Search the entries for the word "temporal" and pull out each line that has it.
Segment Start: Material provided
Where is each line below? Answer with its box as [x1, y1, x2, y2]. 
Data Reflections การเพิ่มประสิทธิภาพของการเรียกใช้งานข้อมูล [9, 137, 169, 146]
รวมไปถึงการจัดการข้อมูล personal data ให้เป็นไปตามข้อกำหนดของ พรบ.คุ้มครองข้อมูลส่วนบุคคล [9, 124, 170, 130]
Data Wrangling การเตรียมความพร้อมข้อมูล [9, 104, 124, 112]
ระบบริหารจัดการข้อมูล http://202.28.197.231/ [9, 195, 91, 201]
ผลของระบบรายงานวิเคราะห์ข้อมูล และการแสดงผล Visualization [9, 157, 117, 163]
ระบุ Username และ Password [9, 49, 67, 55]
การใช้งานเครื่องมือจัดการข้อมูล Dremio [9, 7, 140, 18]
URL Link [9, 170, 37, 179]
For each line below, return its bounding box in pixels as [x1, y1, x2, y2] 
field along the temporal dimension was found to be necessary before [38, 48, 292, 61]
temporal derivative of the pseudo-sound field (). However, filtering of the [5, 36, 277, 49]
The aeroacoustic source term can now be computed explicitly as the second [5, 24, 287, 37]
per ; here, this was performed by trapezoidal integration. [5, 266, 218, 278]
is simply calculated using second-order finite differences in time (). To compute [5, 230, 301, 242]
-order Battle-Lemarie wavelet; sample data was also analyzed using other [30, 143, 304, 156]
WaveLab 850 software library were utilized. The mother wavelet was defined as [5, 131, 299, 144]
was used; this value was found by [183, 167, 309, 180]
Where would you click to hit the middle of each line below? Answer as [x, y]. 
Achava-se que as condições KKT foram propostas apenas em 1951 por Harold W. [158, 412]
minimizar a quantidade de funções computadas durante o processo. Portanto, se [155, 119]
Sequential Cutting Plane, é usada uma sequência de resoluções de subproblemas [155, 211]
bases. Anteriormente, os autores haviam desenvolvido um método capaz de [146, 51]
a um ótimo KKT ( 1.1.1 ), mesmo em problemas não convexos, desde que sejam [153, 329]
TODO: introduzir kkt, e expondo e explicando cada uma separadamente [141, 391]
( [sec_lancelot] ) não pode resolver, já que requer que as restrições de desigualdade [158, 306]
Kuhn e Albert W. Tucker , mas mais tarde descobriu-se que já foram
Segment End: Material provided
▸ Task result
field along the temporal dimension was found to be necessary before [38, 48, 292, 61]
temporal derivative of the pseudo-sound field (). However, filtering of the [5, 36, 277, 49]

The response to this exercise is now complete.